Previously, Reese noted, experiments linking genes with disease “were hard to reproduce, and a lot of times the reason was that it was just too expensive and we didn’t have the technology, and it was just economically not doable.” Now, he noted, new methods like next-generation sequencing, genotyping, and biomarker discovery platforms should help drive adoption of personalized medicine.
“We’re basically saying, ‘These technologies are getting ready, so let’s try to be ready in terms of content, in terms of what we can do,’” Reese said. “So what we’re focused on at this company is bringing genomic discovery ultimately all the way into diagnostics and the clinical world, and what is required to do this, and we’re coming from an IT and information point of view.”
Omicia was recently awarded a Phase II Small Business Innovation Research grant worth $718,557 from the National Human Genome Research Institute to continue developing its software and database. That builds on a $100,000 Phase I SBIR awarded in 2003 to develop the prototype Disease Marker Genome Annotation System.

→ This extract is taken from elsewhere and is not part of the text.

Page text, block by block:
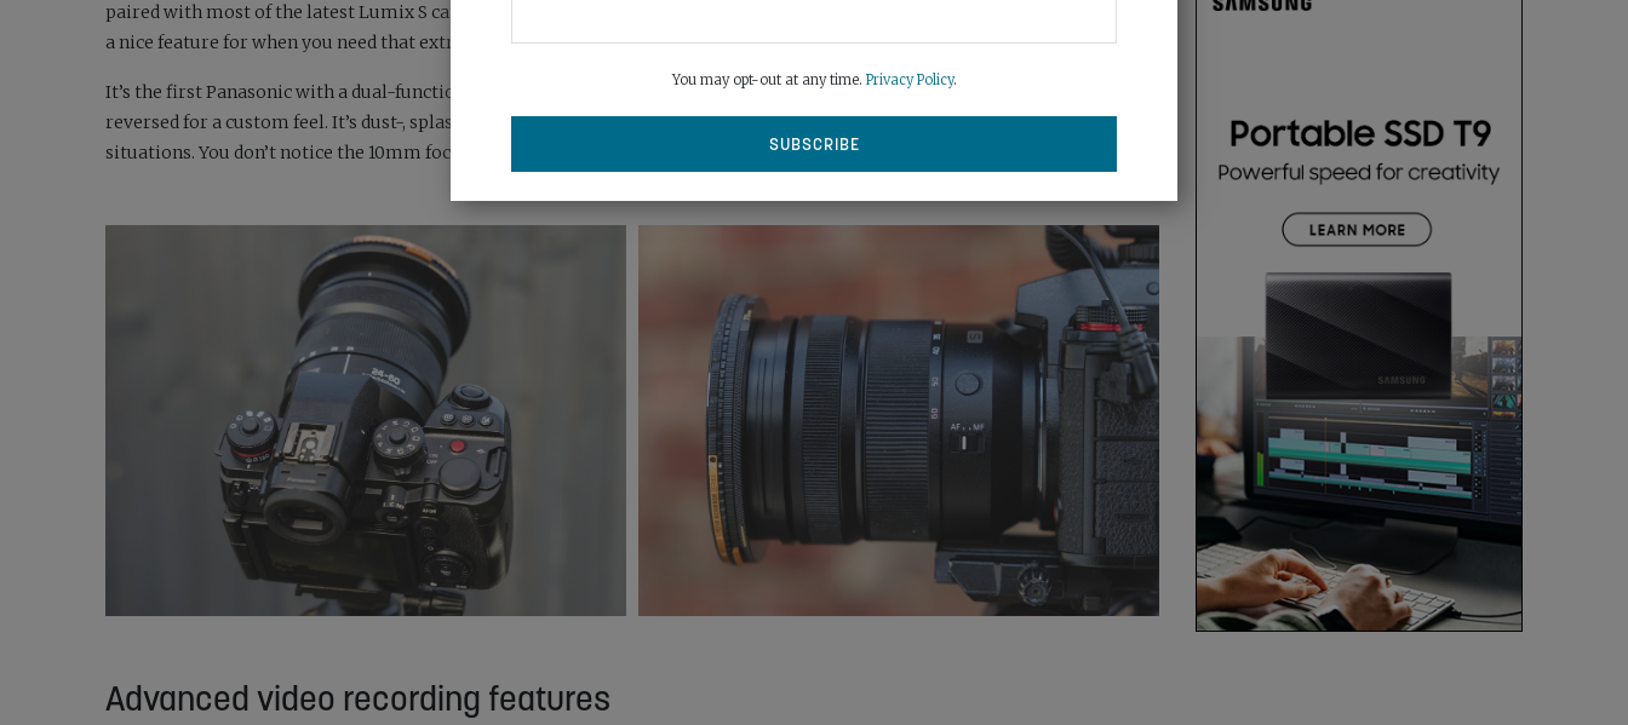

“Seven years ago the hype was huge that the genome would solve all human diseases, and I’m really excited about the technologies that are coming out now and I think that now is really the starting point for that to all make sense.”
The company has been awarded several other NIH grants over the past few years, including a $100,000 SBIR in 2004 to develop a prototype system for genetic marker information delivery, a $100,000 SBIR in 2005 to develop a system for predicting novel genetic disease associations, and a $182,732 award this year titled, “Comparative systematic genetics for cardiovascular gene identification.”
Reese described the jamboree as a way to “kick-start” the next phase of Omicia’s development. While he declined to provide details of the company’s business model, he noted that its growing knowledgebase of correlated genotypes and phenotypes is “basically our internal powerful engine to drive personalized medicine.”
Reese added that the database is primarily a “research tool” for the company for the time being while it finalizes its approach to the marketplace. “It allows us very nicely to look through and identify the real market opportunities and the real commercial opportunities for personalized medicine,” he said. “This is really our core knowledge base.”
Yandell said that one goal of the company is to “assemble as much data as possible towards producing a knowledgebase that will allow us to identify novel polymorphisms that may be indicative of disease in known genes and also identify new genes that may play a role in some well-known disease.”
Andreas Braun, president of diagnostic R&D firm Dx Innovations and a member of Omicia’s medical advisory board, noted in an e-mail to BioInform that he expects Omicia's database to become “a prime resource for patients and in particular for physicians to interpret the increasingly complex information about genetics/genomics involved in common diseases.”
Omicia’s knowledgebase and software should be “usable” for Omicia’s internal use by the end of the year or early next year, Reese said. “Are we going to sell it as a software product early next year? I doubt that. But can it be used successfully by our collaborators? Definitely.”